> [Assignment] For the entries below, state how many lines include the string "ceiling", and write nothing besides that number.

> [Supplied data]
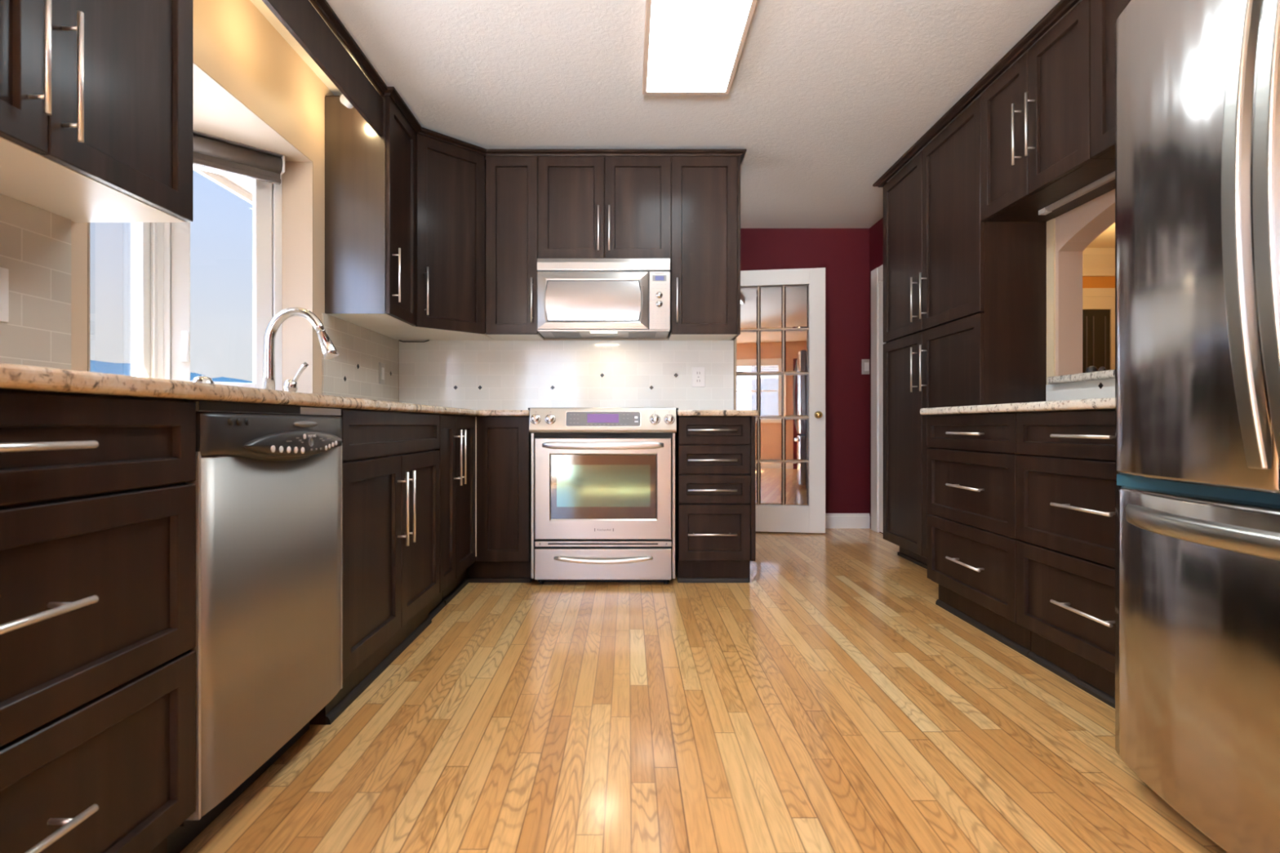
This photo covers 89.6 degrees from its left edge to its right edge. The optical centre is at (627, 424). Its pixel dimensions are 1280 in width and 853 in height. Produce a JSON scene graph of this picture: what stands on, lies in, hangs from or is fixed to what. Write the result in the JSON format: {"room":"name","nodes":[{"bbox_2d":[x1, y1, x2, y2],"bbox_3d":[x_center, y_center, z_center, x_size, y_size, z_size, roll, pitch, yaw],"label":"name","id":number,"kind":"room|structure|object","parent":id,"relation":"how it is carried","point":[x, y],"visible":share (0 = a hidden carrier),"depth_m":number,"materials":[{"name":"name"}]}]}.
{"room":"kitchen","nodes":[
{"label":"kitchen","id":0,"kind":"room"},
{"bbox_2d":[71,0,333,394],"bbox_3d":[-1.490,-0.380,2.325,0.131,2.440,5.850,0,0,0],"label":"wall","id":1,"kind":"structure","parent":0,"point":[234,43],"depth_m":2.50,"materials":[{"name":"beige paint"}]},
{"bbox_2d":[0,193,71,369],"bbox_3d":[-1.420,-0.300,0.970,0.009,0.444,1.340,0,0,0],"label":"backsplash","id":2,"kind":"structure","parent":1,"relation":"attached to","point":[35,242],"depth_m":1.54,"materials":[{"name":"tile"}]},
{"bbox_2d":[0,266,8,322],"bbox_3d":[-1.412,-0.294,1.410,0.009,0.122,0.118,0,0,0],"label":"wall outlet","id":3,"kind":"object","parent":2,"relation":"attached to","point":[4,273],"visible":1,"depth_m":1.46,"materials":[{"name":"white plastic"}]},
{"bbox_2d":[0,0,193,222],"bbox_3d":[-1.252,-1.035,1.248,0.343,1.026,0.831,0,0,0],"label":"upper cabinet","id":4,"kind":"object","parent":1,"relation":"attached to","point":[96,96],"visible":1,"depth_m":1.41,"materials":[{"name":"brown wood"}]},
{"bbox_2d":[131,222,157,377],"bbox_3d":[-1.915,-0.632,2.309,0.075,1.108,0.552,0,0,0],"label":"window frame","id":5,"kind":"structure","parent":1,"relation":"in","point":[144,235],"depth_m":2.52,"materials":[{"name":"white plastic"}]},
{"bbox_2d":[87,161,313,393],"bbox_3d":[-1.490,-0.632,2.309,0.132,1.108,1.216,0,0,0],"label":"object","id":6,"kind":"structure","parent":1,"relation":"attached to","point":[297,180],"depth_m":2.91,"materials":[{"name":"beige paint"}]},
{"bbox_2d":[157,164,281,390],"bbox_3d":[-1.751,-0.632,2.751,0.495,1.108,0.104,0,0,-45],"label":"window","id":7,"kind":"structure","parent":1,"relation":"in","point":[267,196],"depth_m":2.76,"materials":[{"name":"white plastic"}]},
{"bbox_2d":[193,130,284,184],"bbox_3d":[-1.687,-1.125,2.715,0.080,0.119,0.428,0,0,45],"label":"roller blind","id":8,"kind":"object","parent":7,"relation":"attached to","point":[212,152],"visible":0.77,"depth_m":2.72,"materials":[{"name":"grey fabric"}]},
{"bbox_2d":[217,173,253,195],"bbox_3d":[-1.905,-1.383,4.250,0.690,0.015,9.500,0,0,0],"label":"soffit","id":9,"kind":"structure","parent":1,"relation":"attached to","point":[247,186],"depth_m":3.67,"materials":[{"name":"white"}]},
{"bbox_2d":[193,168,253,204],"bbox_3d":[-2.263,-1.427,4.200,0.025,0.185,9.600,0,0,0],"label":"roof fascia","id":10,"kind":"object","parent":9,"relation":"attached to","point":[215,178],"depth_m":3.63,"materials":[{"name":"grey"}]},
{"bbox_2d":[193,62,313,162],"bbox_3d":[-1.698,-0.679,2.310,0.545,1.202,1.380,0,0,0],"label":"trim","id":11,"kind":"structure","parent":1,"relation":"attached to","point":[217,113],"depth_m":2.52,"materials":[{"name":"beige paint"}]},
{"bbox_2d":[321,312,398,402],"bbox_3d":[-1.419,-0.300,3.490,0.011,0.444,0.980,0,0,0],"label":"backsplash","id":12,"kind":"structure","parent":1,"relation":"attached to","point":[353,373],"depth_m":3.38,"materials":[{"name":"tile"}]},
{"bbox_2d":[378,362,385,384],"bbox_3d":[-1.411,-0.295,3.705,0.010,0.122,0.076,0,0,0],"label":"light switch","id":13,"kind":"object","parent":12,"relation":"attached to","point":[381,366],"visible":1,"depth_m":3.69,"materials":[{"name":"white plastic"}]},
{"bbox_2d":[324,95,416,326],"bbox_3d":[-1.252,-1.035,3.223,0.343,1.026,0.392,0,0,0],"label":"upper cabinet","id":14,"kind":"object","parent":1,"relation":"attached to","point":[371,178],"visible":0.98,"depth_m":3.03,"materials":[{"name":"brown wood"}]},
{"bbox_2d":[262,0,382,136],"bbox_3d":[-1.160,-1.443,2.348,0.020,0.176,1.364,0,0,0],"label":"window valance","id":15,"kind":"object","parent":14,"relation":"attached to","point":[301,20],"visible":1,"depth_m":2.49,"materials":[{"name":"brown wood"}]},
{"bbox_2d":[339,93,353,108],"bbox_3d":[-1.200,-1.413,2.780,0.062,0.094,0.050,0,0,0],"label":"light","id":16,"kind":"object","parent":15,"relation":"attached to","point":[344,100],"visible":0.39,"depth_m":2.75,"materials":[{"name":"white plastic"}]},
{"bbox_2d":[361,133,494,342],"bbox_3d":[-1.122,-1.026,3.705,0.604,1.043,0.568,0,0,0],"label":"upper cabinet","id":17,"kind":"object","parent":1,"relation":"attached to","point":[451,180],"visible":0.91,"depth_m":3.58,"materials":[{"name":"brown wood"}]},
{"bbox_2d":[398,333,733,402],"bbox_3d":[-0.385,-0.380,4.046,2.080,2.440,0.108,0,0,0],"label":"wall","id":18,"kind":"structure","parent":0,"point":[667,338],"depth_m":3.99,"materials":[{"name":"beige paint"}]},
{"bbox_2d":[485,155,543,340],"bbox_3d":[-0.670,-1.035,3.830,0.299,1.026,0.318,0,0,0],"label":"upper cabinet","id":19,"kind":"object","parent":18,"relation":"attached to","point":[511,181],"visible":1,"depth_m":3.72,"materials":[{"name":"brown wood"}]},
{"bbox_2d":[399,340,733,410],"bbox_3d":[-0.381,-0.300,3.985,2.066,0.444,0.012,0,0,0],"label":"backsplash","id":20,"kind":"structure","parent":18,"relation":"attached to","point":[473,375],"depth_m":3.98,"materials":[{"name":"tile"}]},
{"bbox_2d":[692,367,705,386],"bbox_3d":[0.434,-0.295,3.977,0.080,0.122,0.009,0,0,0],"label":"wall outlet","id":21,"kind":"object","parent":20,"relation":"attached to","point":[698,373],"visible":1,"depth_m":3.98,"materials":[{"name":"white plastic"}]},
{"bbox_2d":[695,377,701,383],"bbox_3d":[0.434,-0.271,3.975,0.036,0.036,0.004,0,0,0],"label":"socket","id":22,"kind":"object","parent":21,"relation":"attached to","point":[698,380],"depth_m":3.97,"materials":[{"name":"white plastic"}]},
{"bbox_2d":[695,370,701,376],"bbox_3d":[0.434,-0.319,3.975,0.036,0.036,0.004,0,0,0],"label":"socket","id":23,"kind":"object","parent":21,"relation":"attached to","point":[698,373],"depth_m":3.97,"materials":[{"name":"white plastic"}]},
{"bbox_2d":[537,155,671,261],"bbox_3d":[-0.136,-1.252,3.830,0.768,0.593,0.318,0,0,0],"label":"upper cabinet","id":24,"kind":"object","parent":18,"relation":"attached to","point":[589,206],"visible":0.94,"depth_m":3.72,"materials":[{"name":"brown wood"}]},
{"bbox_2d":[537,258,670,338],"bbox_3d":[-0.139,-0.739,3.816,0.757,0.416,0.347,0,0,0],"label":"microwave","id":25,"kind":"object","parent":24,"relation":"attached to","point":[577,298],"visible":1,"depth_m":3.65,"materials":[{"name":"grey metal"}]},
{"bbox_2d":[668,155,740,340],"bbox_3d":[0.448,-1.035,3.830,0.398,1.026,0.318,0,0,0],"label":"upper cabinet","id":26,"kind":"object","parent":18,"relation":"attached to","point":[704,271],"visible":0.99,"depth_m":3.72,"materials":[{"name":"brown wood"}]},
{"bbox_2d":[309,0,746,164],"bbox_3d":[-0.740,-1.560,2.727,1.403,0.027,3.633,0,0,32],"label":"crown molding","id":27,"kind":"structure","parent":26,"relation":"attached to","point":[322,7],"depth_m":3.51,"materials":[{"name":"brown wood"}]},
{"bbox_2d":[733,337,736,409],"bbox_3d":[0.662,-0.820,4.040,0.013,1.480,0.160,0,0,0],"label":"trim","id":28,"kind":"structure","parent":18,"relation":"attached to","point":[735,340],"depth_m":3.96,"materials":[{"name":"beige paint"}]},
{"bbox_2d":[249,0,1082,228],"bbox_3d":[-0.138,-1.650,1.325,4.425,0.100,8.150,0,0,0],"label":"ceiling","id":29,"kind":"structure","parent":0,"point":[824,97],"depth_m":2.98,"materials":[{"name":"white paint"}]},
{"bbox_2d":[642,0,757,93],"bbox_3d":[0.270,-1.574,2.400,0.406,0.052,1.240,0,0,0],"label":"ceiling light","id":30,"kind":"object","parent":29,"relation":"attached to","point":[691,46],"visible":1,"depth_m":2.63,"materials":[{"name":"white plastic"}]},
{"bbox_2d":[179,528,1227,852],"bbox_3d":[1.725,0.900,2.000,8.150,0.120,9.500,0,0,0],"label":"floor","id":31,"kind":"structure","parent":0,"point":[824,701],"depth_m":1.71,"materials":[{"name":"brown wood"}]},
{"bbox_2d":[0,390,195,852],"bbox_3d":[-1.085,0.398,0.798,0.649,0.885,0.795,0,0,0],"label":"base cabinet","id":32,"kind":"object","parent":31,"relation":"on","point":[98,508],"visible":1,"depth_m":0.97,"materials":[{"name":"black wood"}]},
{"bbox_2d":[167,400,342,852],"bbox_3d":[-1.082,0.398,1.500,0.636,0.885,0.603,0,0,0],"label":"dishwasher","id":33,"kind":"object","parent":31,"relation":"on","point":[268,648],"visible":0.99,"depth_m":1.39,"materials":[{"name":"silver metal"}]},
{"bbox_2d":[309,408,439,724],"bbox_3d":[-1.085,0.398,2.274,0.649,0.885,0.934,0,0,0],"label":"base cabinet","id":34,"kind":"object","parent":31,"relation":"on","point":[391,461],"visible":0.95,"depth_m":2.15,"materials":[{"name":"black wood"}]},
{"bbox_2d":[0,362,529,416],"bbox_3d":[-1.192,-0.062,2.170,1.359,0.031,3.620,0,0,0],"label":"countertop","id":35,"kind":"structure","parent":34,"relation":"on","point":[13,377],"depth_m":1.11,"materials":[{"name":"stone"}]},
{"bbox_2d":[191,375,214,383],"bbox_3d":[-1.300,-0.114,1.970,0.068,0.072,0.068,0,0,0],"label":"soap dispenser","id":36,"kind":"object","parent":35,"relation":"on","point":[201,379],"visible":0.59,"depth_m":1.95,"materials":[{"name":"silver metal"}]},
{"bbox_2d":[283,362,308,391],"bbox_3d":[-1.279,-0.160,2.485,0.094,0.164,0.052,0,0,0],"label":"lever","id":37,"kind":"object","parent":35,"relation":"on","point":[291,385],"visible":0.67,"depth_m":2.48,"materials":[{"name":"silver metal"}]},
{"bbox_2d":[262,306,338,390],"bbox_3d":[-1.188,-0.252,2.335,0.278,0.349,0.054,0,0,0],"label":"faucet","id":38,"kind":"object","parent":35,"relation":"on","point":[329,351],"visible":0.79,"depth_m":2.32,"materials":[{"name":"silver metal"}]},
{"bbox_2d":[428,414,462,619],"bbox_3d":[-1.085,0.398,2.871,0.649,0.885,0.250,0,0,0],"label":"base cabinet","id":39,"kind":"object","parent":31,"relation":"on","point":[447,423],"visible":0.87,"depth_m":2.89,"materials":[{"name":"black wood"}]},
{"bbox_2d":[442,415,533,604],"bbox_3d":[-0.964,0.398,3.483,0.892,0.885,0.963,0,0,0],"label":"base cabinet","id":40,"kind":"object","parent":31,"relation":"on","point":[493,502],"visible":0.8,"depth_m":3.38,"materials":[{"name":"black wood"}]},
{"bbox_2d":[528,408,678,583],"bbox_3d":[-0.130,0.375,3.642,0.790,0.930,0.662,0,0,0],"label":"stove","id":41,"kind":"object","parent":31,"relation":"on","point":[603,479],"visible":1,"depth_m":3.36,"materials":[{"name":"silver metal"}]},
{"bbox_2d":[674,416,755,582],"bbox_3d":[0.468,0.398,3.665,0.404,0.885,0.629,0,0,0],"label":"base cabinet","id":42,"kind":"object","parent":31,"relation":"on","point":[715,456],"visible":0.98,"depth_m":3.39,"materials":[{"name":"black wood"}]},
{"bbox_2d":[675,409,758,417],"bbox_3d":[0.470,-0.062,3.669,0.424,0.031,0.622,0,0,0],"label":"countertop","id":43,"kind":"structure","parent":42,"relation":"on","point":[680,412],"depth_m":3.36,"materials":[{"name":"stone"}]},
{"bbox_2d":[736,267,825,533],"bbox_3d":[1.106,-0.187,4.978,0.813,2.030,0.098,0,0,9],"label":"door","id":44,"kind":"structure","parent":31,"relation":"on","point":[811,518],"depth_m":4.95,"materials":[{"name":"white paint"}]},
{"bbox_2d":[883,95,1046,568],"bbox_3d":[1.787,-0.352,3.603,0.349,2.384,1.157,0,0,0],"label":"pantry cabinet","id":45,"kind":"object","parent":31,"relation":"on","point":[965,295],"visible":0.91,"depth_m":3.39,"materials":[{"name":"black wood"}]},
{"bbox_2d":[872,0,1079,187],"bbox_3d":[1.780,-1.560,2.411,0.352,0.027,3.632,0,0,0],"label":"crown molding","id":46,"kind":"structure","parent":45,"relation":"attached to","point":[1062,7],"depth_m":2.92,"materials":[{"name":"brown wood"}]},
{"bbox_2d":[927,412,1031,657],"bbox_3d":[1.658,0.398,2.675,0.594,0.885,0.691,0,0,0],"label":"base cabinet","id":47,"kind":"object","parent":31,"relation":"on","point":[971,458],"visible":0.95,"depth_m":2.61,"materials":[{"name":"black wood"}]},
{"bbox_2d":[1016,409,1119,708],"bbox_3d":[1.658,0.398,1.982,0.594,0.885,0.691,0,0,0],"label":"base cabinet","id":48,"kind":"object","parent":31,"relation":"on","point":[1066,473],"visible":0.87,"depth_m":2.06,"materials":[{"name":"black wood"}]},
{"bbox_2d":[920,397,1115,414],"bbox_3d":[1.659,-0.062,2.323,0.593,0.031,1.386,0,0,0],"label":"countertop","id":49,"kind":"structure","parent":48,"relation":"on","point":[1107,403],"depth_m":2.19,"materials":[{"name":"stone"}]},
{"bbox_2d":[1115,0,1279,852],"bbox_3d":[1.489,-0.060,1.075,0.926,1.800,0.910,0,0,0],"label":"refrigerator","id":50,"kind":"object","parent":31,"relation":"on","point":[1197,82],"visible":1,"depth_m":1.23,"materials":[{"name":"grey metal"}]},
{"bbox_2d":[736,228,869,513],"bbox_3d":[0.260,-0.380,5.305,3.631,2.440,0.110,0,0,0],"label":"wall","id":51,"kind":"structure","parent":0,"point":[844,253],"depth_m":5.25,"materials":[{"name":"red paint"}]},
{"bbox_2d":[825,513,870,528],"bbox_3d":[1.583,0.780,5.242,0.765,0.120,0.015,0,0,0],"label":"baseboard","id":52,"kind":"structure","parent":51,"relation":"attached to","point":[832,520],"depth_m":5.24,"materials":[{"name":"white paint"}]},
{"bbox_2d":[862,359,869,374],"bbox_3d":[1.941,-0.473,5.245,0.078,0.122,0.010,0,0,0],"label":"light switch","id":53,"kind":"object","parent":51,"relation":"attached to","point":[865,362],"visible":0.8,"depth_m":5.25,"materials":[{"name":"white plastic"}]},
{"bbox_2d":[869,189,1115,533],"bbox_3d":[2.020,-0.380,2.850,0.110,2.440,4.800,0,0,0],"label":"wall","id":54,"kind":"structure","parent":0,"point":[1076,228],"depth_m":2.94,"materials":[{"name":"beige paint"}]},
{"bbox_2d":[871,264,883,532],"bbox_3d":[1.955,-0.195,4.707,0.020,2.070,0.915,0,0,0],"label":"trim","id":55,"kind":"structure","parent":54,"relation":"attached to","point":[877,274],"depth_m":5.07,"materials":[{"name":"white paint"}]},
{"bbox_2d":[879,280,885,533],"bbox_3d":[1.962,-0.140,4.643,0.006,1.940,0.785,0,0,0],"label":"door","id":56,"kind":"structure","parent":54,"relation":"in","point":[881,283],"depth_m":4.99,"materials":[{"name":"white paint"}]},
{"bbox_2d":[981,0,1115,222],"bbox_3d":[1.785,-1.248,2.663,0.349,0.596,0.712,0,0,0],"label":"upper cabinet","id":57,"kind":"object","parent":54,"relation":"attached to","point":[1036,117],"visible":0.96,"depth_m":2.60,"materials":[{"name":"brown wood"}]},
{"bbox_2d":[1038,171,1115,215],"bbox_3d":[1.835,-0.940,2.360,0.033,0.020,1.000,0,0,0],"label":"light bar","id":58,"kind":"object","parent":57,"relation":"attached to","point":[1111,176],"visible":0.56,"depth_m":2.62,"materials":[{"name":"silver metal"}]},
{"bbox_2d":[1046,217,1055,384],"bbox_3d":[1.961,-0.570,2.990,0.008,0.760,0.051,0,0,0],"label":"trim","id":59,"kind":"structure","parent":54,"relation":"attached to","point":[1051,224],"depth_m":2.98,"materials":[{"name":"beige paint"}]},
{"bbox_2d":[1045,377,1115,401],"bbox_3d":[1.960,-0.133,2.324,0.012,0.109,1.387,0,0,0],"label":"backsplash","id":60,"kind":"structure","parent":54,"relation":"attached to","point":[1099,388],"depth_m":2.78,"materials":[{"name":"tile"}]},
{"bbox_2d":[1046,369,1115,383],"bbox_3d":[2.033,-0.203,2.257,0.235,0.032,1.395,0,0,0],"label":"window ledge","id":61,"kind":"object","parent":54,"relation":"attached to","point":[1109,374],"visible":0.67,"depth_m":2.72,"materials":[{"name":"stone"}]},
{"bbox_2d":[1085,365,1097,373],"bbox_3d":[2.090,-0.242,2.905,0.048,0.046,0.047,0,0,0],"label":"ornament","id":62,"kind":"object","parent":61,"relation":"on","point":[1090,369],"visible":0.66,"depth_m":2.89,"materials":[{"name":"black plastic"}]},
{"bbox_2d":[1097,366,1106,371],"bbox_3d":[2.100,-0.239,2.855,0.030,0.040,0.030,0,0,0],"label":"ornament","id":63,"kind":"object","parent":61,"relation":"on","point":[1101,368],"visible":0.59,"depth_m":2.85,"materials":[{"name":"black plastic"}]},
{"bbox_2d":[1090,0,1131,159],"bbox_3d":[1.785,-1.248,1.904,0.349,0.596,0.799,0,0,0],"label":"upper cabinet","id":64,"kind":"object","parent":54,"relation":"attached to","point":[1104,14],"visible":0.06,"depth_m":2.25,"materials":[{"name":"brown wood"}]},
{"bbox_2d":[1082,276,1115,310],"bbox_3d":[3.938,-0.510,6.675,3.725,2.700,0.150,0,0,0],"label":"wall","id":65,"kind":"structure","parent":0,"point":[1087,282],"depth_m":6.60,"materials":[{"name":"orange paint"}]},
{"bbox_2d":[1082,310,1110,373],"bbox_3d":[4.765,-0.177,6.591,0.320,1.995,0.017,0,0,0],"label":"door","id":66,"kind":"structure","parent":65,"relation":"in","point":[1095,323],"depth_m":6.59,"materials":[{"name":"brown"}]},
{"bbox_2d":[1082,288,1115,369],"bbox_3d":[4.500,-0.278,6.588,1.800,2.235,0.025,0,0,0],"label":"trim","id":67,"kind":"structure","parent":65,"relation":"attached to","point":[1092,298],"depth_m":6.58,"materials":[{"name":"beige paint"}]},
{"bbox_2d":[1082,248,1115,276],"bbox_3d":[3.893,-1.650,6.543,3.615,0.260,0.115,0,0,0],"label":"trim","id":68,"kind":"structure","parent":65,"relation":"attached to","point":[1096,262],"depth_m":6.54,"materials":[{"name":"beige paint"}]},
{"bbox_2d":[1085,222,1115,248],"bbox_3d":[3.938,-1.830,3.475,3.725,0.100,6.550,0,0,0],"label":"ceiling","id":69,"kind":"structure","parent":0,"point":[1106,239],"depth_m":6.22,"materials":[{"name":"beige paint"}]},
{"label":"outside","id":70,"kind":"structure","parent":0,"visible":0},
{"bbox_3d":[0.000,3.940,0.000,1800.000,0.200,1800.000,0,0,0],"label":"ground","id":71,"kind":"structure","parent":70,"visible":0},
{"bbox_2d":[89,360,253,382],"bbox_3d":[-341.276,-21.458,482.965,359.444,50.596,369.587,0,0,0],"label":"hills","id":72,"kind":"structure","parent":71,"relation":"on","point":[125,369],"depth_m":457.07,"materials":[{"name":"blue"}]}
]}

> [Output for this task] 3